The CRISPR-Cas systems protect bacteria from viruses and plasmids. In CRISPR-Cas systems, there are segments of DNA of bacteria, the "CRISPR-cassettes" and the genes of Cas proteins which ensure the functioning of the system. In the CRISPR-cassette, replicas of segments of virus genes - spacers - a kind of mask from the alien genes, are stored. If the spacer’s sequence matches the sequence of alien DNA that had appeared in the cell, the Cas proteins would recognize and cut it.

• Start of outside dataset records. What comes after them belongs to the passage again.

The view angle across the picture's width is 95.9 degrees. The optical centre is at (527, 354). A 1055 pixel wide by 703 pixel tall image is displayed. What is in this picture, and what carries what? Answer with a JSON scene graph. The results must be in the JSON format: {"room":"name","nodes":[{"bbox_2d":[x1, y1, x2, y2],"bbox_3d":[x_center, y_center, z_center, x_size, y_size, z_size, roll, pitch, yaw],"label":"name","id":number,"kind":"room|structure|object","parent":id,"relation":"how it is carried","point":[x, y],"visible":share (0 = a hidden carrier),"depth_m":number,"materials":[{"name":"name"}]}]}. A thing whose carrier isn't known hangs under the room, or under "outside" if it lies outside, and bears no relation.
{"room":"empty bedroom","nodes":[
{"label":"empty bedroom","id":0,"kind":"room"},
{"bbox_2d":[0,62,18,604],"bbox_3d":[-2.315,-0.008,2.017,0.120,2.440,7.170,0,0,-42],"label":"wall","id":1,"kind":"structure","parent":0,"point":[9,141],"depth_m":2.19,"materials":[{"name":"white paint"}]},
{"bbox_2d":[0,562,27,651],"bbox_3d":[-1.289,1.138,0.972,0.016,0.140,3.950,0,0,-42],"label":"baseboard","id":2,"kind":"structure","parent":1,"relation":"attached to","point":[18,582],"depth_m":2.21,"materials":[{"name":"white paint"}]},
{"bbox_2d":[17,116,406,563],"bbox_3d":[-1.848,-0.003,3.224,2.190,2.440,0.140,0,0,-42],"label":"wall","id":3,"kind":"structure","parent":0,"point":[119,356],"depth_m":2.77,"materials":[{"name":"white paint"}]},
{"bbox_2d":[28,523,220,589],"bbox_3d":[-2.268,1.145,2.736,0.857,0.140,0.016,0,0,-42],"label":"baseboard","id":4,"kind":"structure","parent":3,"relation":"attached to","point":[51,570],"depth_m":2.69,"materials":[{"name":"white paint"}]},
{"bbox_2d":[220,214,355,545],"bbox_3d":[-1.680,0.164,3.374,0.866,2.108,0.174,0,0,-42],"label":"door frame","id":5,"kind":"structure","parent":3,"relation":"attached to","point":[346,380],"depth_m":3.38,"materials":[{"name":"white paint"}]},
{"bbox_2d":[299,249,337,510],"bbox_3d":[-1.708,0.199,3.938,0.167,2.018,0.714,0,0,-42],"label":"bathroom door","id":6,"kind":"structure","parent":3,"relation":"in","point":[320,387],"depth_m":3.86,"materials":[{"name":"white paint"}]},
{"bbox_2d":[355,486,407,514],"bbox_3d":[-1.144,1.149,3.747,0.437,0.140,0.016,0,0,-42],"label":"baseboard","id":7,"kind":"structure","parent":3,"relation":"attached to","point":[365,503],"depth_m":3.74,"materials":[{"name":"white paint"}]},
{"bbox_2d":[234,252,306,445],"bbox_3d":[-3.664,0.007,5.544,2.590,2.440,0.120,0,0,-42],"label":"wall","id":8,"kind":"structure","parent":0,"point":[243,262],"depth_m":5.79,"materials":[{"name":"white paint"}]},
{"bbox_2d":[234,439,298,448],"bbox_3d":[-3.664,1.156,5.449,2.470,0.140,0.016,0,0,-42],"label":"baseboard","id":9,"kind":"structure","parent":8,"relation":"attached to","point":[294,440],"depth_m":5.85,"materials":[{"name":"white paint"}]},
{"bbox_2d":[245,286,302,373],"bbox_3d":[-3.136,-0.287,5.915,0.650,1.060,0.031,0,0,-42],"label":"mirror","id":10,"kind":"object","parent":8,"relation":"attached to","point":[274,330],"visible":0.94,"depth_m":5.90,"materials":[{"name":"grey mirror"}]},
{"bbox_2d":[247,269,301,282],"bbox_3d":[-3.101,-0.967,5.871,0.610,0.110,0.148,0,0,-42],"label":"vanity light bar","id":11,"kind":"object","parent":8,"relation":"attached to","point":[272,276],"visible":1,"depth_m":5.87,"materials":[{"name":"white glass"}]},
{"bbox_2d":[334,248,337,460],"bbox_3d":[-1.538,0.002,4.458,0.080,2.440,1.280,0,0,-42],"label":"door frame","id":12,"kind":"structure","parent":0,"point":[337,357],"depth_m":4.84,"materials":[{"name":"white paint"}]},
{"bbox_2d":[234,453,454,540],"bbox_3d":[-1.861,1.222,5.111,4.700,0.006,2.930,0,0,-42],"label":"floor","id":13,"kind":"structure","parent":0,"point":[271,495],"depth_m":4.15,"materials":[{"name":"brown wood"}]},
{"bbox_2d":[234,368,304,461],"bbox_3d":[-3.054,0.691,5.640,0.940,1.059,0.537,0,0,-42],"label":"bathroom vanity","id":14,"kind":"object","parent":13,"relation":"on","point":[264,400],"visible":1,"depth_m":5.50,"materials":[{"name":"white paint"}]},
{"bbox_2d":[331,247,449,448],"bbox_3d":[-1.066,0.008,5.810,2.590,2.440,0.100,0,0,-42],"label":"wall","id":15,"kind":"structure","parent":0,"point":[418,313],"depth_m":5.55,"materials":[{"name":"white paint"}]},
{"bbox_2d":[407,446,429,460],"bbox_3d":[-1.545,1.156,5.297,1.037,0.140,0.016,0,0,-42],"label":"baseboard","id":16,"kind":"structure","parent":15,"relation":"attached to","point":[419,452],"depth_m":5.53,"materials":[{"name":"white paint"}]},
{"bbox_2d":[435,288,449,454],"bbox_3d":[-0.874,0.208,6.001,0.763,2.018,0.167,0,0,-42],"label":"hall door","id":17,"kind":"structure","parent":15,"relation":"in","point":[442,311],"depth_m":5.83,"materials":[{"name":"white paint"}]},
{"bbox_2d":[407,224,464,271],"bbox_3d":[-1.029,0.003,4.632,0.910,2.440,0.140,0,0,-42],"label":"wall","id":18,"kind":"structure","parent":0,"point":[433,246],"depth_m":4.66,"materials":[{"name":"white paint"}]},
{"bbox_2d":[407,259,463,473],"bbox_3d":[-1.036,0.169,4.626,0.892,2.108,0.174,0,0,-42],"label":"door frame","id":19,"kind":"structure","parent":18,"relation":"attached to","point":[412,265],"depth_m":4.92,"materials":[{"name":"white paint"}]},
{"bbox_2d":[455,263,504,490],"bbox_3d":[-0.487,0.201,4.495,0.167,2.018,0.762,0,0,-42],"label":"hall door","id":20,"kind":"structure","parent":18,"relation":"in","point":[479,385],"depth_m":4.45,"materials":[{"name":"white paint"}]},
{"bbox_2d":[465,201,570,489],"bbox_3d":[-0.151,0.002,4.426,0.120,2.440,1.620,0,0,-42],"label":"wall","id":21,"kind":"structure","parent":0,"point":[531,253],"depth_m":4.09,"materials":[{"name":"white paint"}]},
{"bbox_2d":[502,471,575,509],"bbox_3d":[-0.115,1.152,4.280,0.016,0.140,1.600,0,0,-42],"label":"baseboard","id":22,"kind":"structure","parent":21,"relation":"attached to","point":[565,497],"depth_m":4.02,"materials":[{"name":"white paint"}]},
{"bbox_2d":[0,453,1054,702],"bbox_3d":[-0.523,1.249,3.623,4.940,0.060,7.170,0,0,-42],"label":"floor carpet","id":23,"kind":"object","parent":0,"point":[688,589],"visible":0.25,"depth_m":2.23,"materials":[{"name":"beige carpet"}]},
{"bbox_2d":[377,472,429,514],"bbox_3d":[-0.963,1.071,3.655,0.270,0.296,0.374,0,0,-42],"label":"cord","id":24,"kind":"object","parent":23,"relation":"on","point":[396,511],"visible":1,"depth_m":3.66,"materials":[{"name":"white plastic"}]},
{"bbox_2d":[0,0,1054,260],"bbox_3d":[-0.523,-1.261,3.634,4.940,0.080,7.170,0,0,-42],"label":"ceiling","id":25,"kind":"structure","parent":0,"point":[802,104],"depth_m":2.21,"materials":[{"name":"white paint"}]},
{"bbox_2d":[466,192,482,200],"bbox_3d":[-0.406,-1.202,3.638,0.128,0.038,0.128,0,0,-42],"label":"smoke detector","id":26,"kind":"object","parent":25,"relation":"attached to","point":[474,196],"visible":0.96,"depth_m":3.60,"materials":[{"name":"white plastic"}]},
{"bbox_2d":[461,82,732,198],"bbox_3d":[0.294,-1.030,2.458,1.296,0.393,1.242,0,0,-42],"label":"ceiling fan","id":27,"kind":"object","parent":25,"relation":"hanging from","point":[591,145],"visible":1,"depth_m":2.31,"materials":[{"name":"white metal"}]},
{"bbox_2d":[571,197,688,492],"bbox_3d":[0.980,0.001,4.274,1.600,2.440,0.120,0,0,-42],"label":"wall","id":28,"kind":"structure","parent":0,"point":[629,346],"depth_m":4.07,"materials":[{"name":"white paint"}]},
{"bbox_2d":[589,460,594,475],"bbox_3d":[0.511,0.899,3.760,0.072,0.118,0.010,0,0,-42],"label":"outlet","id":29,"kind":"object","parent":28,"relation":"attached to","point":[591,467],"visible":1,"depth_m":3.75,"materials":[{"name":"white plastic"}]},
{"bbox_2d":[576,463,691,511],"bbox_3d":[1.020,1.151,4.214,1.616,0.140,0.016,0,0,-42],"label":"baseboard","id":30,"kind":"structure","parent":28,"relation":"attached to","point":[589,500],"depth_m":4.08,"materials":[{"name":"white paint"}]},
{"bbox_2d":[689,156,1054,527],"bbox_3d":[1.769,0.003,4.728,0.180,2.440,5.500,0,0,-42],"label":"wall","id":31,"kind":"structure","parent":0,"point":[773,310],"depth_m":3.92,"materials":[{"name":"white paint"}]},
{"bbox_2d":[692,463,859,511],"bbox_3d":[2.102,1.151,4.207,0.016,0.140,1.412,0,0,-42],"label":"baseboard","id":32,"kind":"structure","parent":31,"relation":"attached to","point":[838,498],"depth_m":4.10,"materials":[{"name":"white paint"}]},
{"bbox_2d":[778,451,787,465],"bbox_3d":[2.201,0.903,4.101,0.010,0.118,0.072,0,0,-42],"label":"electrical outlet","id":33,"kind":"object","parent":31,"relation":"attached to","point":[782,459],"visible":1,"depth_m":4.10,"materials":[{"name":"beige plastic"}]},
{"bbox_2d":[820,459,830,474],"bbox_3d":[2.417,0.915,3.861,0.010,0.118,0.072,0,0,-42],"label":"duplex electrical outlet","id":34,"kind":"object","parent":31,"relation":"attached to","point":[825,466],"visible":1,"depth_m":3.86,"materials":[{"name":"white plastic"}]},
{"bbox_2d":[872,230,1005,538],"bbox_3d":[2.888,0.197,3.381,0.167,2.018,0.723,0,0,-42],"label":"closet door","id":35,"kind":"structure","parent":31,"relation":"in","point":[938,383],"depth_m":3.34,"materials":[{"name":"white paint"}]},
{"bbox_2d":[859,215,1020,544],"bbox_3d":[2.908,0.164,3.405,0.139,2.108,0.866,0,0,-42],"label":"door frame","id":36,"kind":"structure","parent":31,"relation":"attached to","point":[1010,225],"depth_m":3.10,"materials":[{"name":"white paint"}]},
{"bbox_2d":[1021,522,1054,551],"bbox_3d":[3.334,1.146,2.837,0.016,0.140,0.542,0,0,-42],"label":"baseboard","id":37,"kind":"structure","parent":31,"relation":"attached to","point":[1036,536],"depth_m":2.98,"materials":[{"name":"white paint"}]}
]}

An article penned by Skoltech PhD student Alexandra Strotskaya and her colleagues is devoted to the study of the process of bacteria infected with bacteriophages (viruses of bacteria) containing the spacers corresponding to these viruses. In some cases, namely if bacteria are exposed to the attack of lytic phages T5 and T7, which create many replicas inside the cell until the bacteria die, nearly all bacteria die.

"The most important and most unexpected conclusion from our work is that in contrast to the "normal" immune systems, e.g. the human one, the CRISPR-Cas system does not save individual cells: all cells infected by lytic phages essentially die.

However, as opposed to usual infections of unprotected cells, in cells with CRISPR-Cas, the virus offspring is suppressed. In other words, the infected cells capable of recognizing virus DNA by means of CRISPR-Cas die altruistically to save other cell and to decrease the probability of infection propagation through the population, " Strotskaya explained.

The article by Skoltech PhD student Olga Murashova is about how the spacer corresponding to the alien DNA, gets into the CRISPR-cassette. Incorporating spacers occurs while the infected cells are trying to cope with a virus by cutting its DNA. According to the study made by another research group at Skoltech, if an alien gene is cut, it does not guarantee its deactivation. In some cases, all the bacteria attacked by a virus, die although they have a corresponding spacer.

Murashova and her colleagues have tracked the protection mechanics during which the Cas protein in several steps cut an almost entire alien sequence making a great variety of spacers from it. These new spacers incorporate into CRISPR-cassette allowing the cell and its offshoots the possibility to fight the virus more effectively. Previously, this mechanism had been never studied (in vivo) on living bacteria, and a complete picture of the process has not been obtained. "Our results have provided the data to build the whole model of CRISPR-immunity starting from the initial "vaccination", that is from acquiring a new spacer to the destruction of a viral DNA in the course of subsequent infections," Murashova elaborated.